There are 8 solder-jumpers for setting the CAN ID (lower 8 Bits of 11)
Here a preview of the pcb:


I use a standart 4 wire telephone cable for CAN-L, CAN-H, GND and 24V.
Every Slave has a little step-down converter to make the 5V.
Somewhere there will be 24V/7Ah PB-Batteries for Backup-Power, so the system runs even mains fail.
The sketch for the master you can see here: CAN MASTER
The sketch for the slave you can see here: CAN SLAVE
These 2 Units are running very stable since about 2 weeks!
I am using standart IDs 000-7FF.
The Master is a UNO+ElecFreaks CAN Shield
,
the Slave is a Nano with this small MCP2515 PCB,8Mhz.

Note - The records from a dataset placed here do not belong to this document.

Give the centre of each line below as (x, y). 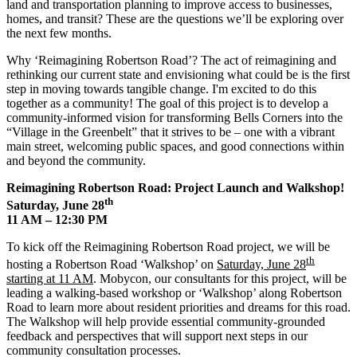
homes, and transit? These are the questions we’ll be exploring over (175, 18)
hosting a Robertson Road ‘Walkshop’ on (112, 265)
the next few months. (59, 33)
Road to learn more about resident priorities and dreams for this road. (178, 308)
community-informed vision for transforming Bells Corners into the (175, 117)
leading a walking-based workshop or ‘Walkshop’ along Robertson (174, 293)
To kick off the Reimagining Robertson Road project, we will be (168, 246)
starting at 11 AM (50, 279)

more updates will be published...

the pcbs has arrived and i assembled two of them, everything works fine!
on my test-setup there are one Nano+2515 pcb, one uno+can-shield, 2 round pcb with atmega8.
one atmega8 runs at 12Mhz, the other one with 8 Mhz, both are more than fast enouhg.
The one round pcb is lighting a LED with PWM, the other one turns on/off a relays.
The Voltage is at the moment 12V, later 24-28V.
On AnalogInput7 there is a VoltageDivider to measure the output, there will be a second voltage divider on A6 for measuring the 24V, so i can read and monitor this.
The next step will be making a website for home automation.

Very nice! Like to see projects using Can Bus, it's very simple, reliable and incredibly cheap.

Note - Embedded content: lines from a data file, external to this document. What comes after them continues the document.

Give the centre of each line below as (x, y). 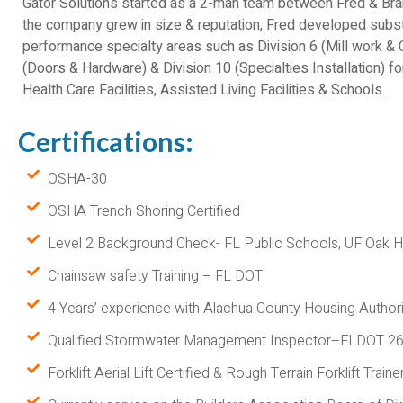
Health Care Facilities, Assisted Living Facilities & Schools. (204, 90)
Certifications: (106, 141)
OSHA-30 (77, 179)
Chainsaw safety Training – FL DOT (155, 276)
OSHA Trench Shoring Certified (143, 211)
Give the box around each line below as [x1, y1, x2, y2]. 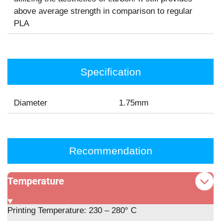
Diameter [13, 98, 47, 108]
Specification [80, 66, 141, 77]
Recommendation [69, 145, 152, 157]
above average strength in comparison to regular [13, 6, 192, 16]
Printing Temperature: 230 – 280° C [7, 206, 137, 216]
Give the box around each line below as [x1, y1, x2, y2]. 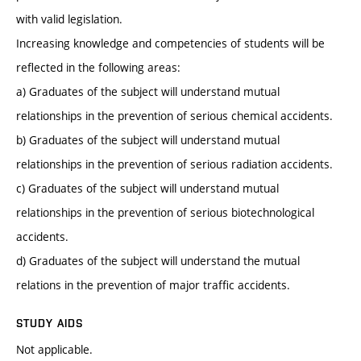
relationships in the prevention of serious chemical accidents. [16, 108, 333, 124]
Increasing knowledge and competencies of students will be [16, 35, 325, 52]
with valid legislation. [16, 11, 122, 27]
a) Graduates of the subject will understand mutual [16, 84, 280, 100]
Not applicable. [16, 342, 93, 358]
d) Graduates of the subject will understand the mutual [16, 253, 300, 269]
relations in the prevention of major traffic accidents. [16, 277, 290, 293]
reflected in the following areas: [16, 60, 180, 76]

For your Website, have a look on using Grafana + Influxdb for graphing if you plan to collect sensor and status data. It's very simple to insert data and the create nice dashboards. I have created a little blog showing some basics: https://talk2.wisen.com.au/2016/05/24/influxdb-grafana/

I normally run it on a RPI with a Can Bus (don't forget RPi is 3.3v only) or connected via Serial with another Arduino working as Gateway, but I also have some setups using a Google Cloud VM, sending the data over the I internet.

looks pretty good!
Maybe i will use it for my homeautomation!

So im trying to use this library with a Sparkfun board, it seems as though the transmit buffers are not clearing after the message is being sent. Are the messages in the transmit buffers cleared by the code in this library? Or are they cleared on a receipt of an ACK?

well, i don't know, do you talk about the buffer in the chip or in the arduino?

Hi everyone,

I think this is the most live topic with MCP2515 so I will ask here.

I started playing with CAN Bus in my car. I got MCP2515, the one from the pictures above.
I have changed crystal for 16MHZ. I got some libraries and I made it work.
Or at least partially.
I used CanHacker software to sniff for messages from my CAN, and I got quite few.
I am trying to figure out whats what.

However I decided I want to send messages to the CAN, I have tried different libraries and even one from this post. But I am not sure if it works - I got "message sent successfully" but nothing seems to happening at all.
I only get reaction when I remove delay(100) between messages and the reaction is I have all possible errors on my dashboard - but I think this is due to flooding CAN network.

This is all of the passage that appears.